How do I have requests for my husband without turning them into expectations? I’m holding lots of resentment because he doesn’t do things that he says he is going to do, then I respond with frustration and disappointment because I was counting on him. So how do I accept when he doesn’t keep his word and let go of my manual for him? I feel like if I stop asking him to do things it’s me pushing him out and becoming resentfully independent. Like “fine, I don’t need you!” I know that’s not the thought I want but I can’t seem to find the thoughts that will give me the right feeling.
C: I asked my husband to build a gift for friend’s birthday. He said he would be happy to, agreed upon the time it needed to be complete, but did not do it in time and I didn’t have the gift.
T: My husband isn’t dependable, so I shouldn’t ask him to do anything that is important to me.
F: frustration, disappointment, shame for depending on his help, worry that I don’t have a partner to help with the responsibilities of our family.

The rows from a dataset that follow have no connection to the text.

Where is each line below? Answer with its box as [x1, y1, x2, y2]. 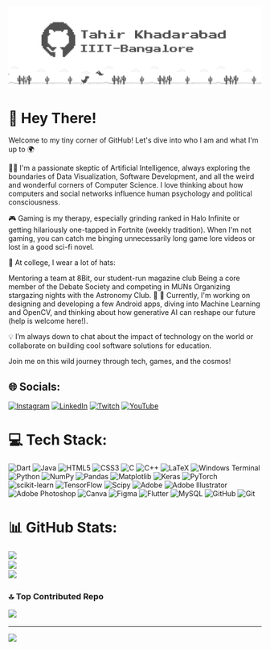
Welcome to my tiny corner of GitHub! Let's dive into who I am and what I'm [8, 135, 259, 145]
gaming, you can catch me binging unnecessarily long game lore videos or [8, 234, 256, 243]
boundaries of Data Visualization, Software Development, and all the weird [8, 172, 255, 181]
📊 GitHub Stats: [8, 519, 118, 537]
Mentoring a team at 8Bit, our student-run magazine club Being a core [8, 273, 241, 284]
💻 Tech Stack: [8, 431, 108, 449]
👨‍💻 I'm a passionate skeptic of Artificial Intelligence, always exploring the [8, 164, 251, 173]
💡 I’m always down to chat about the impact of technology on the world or [8, 332, 254, 342]

Resentment that I can’t depend on him.
A: voice my anger and concern, blame him for my feelings, decide not to ask him to do things for me, create an emotional separation so I don’t feel disappointed over and over
R: I don’t feel love and connection towards my husband, I feel overwhelmed with the belief that I can’t ask my husband for help
I would love some help on how to navigate this in a way that I can have loving thoughts about my husband and myself.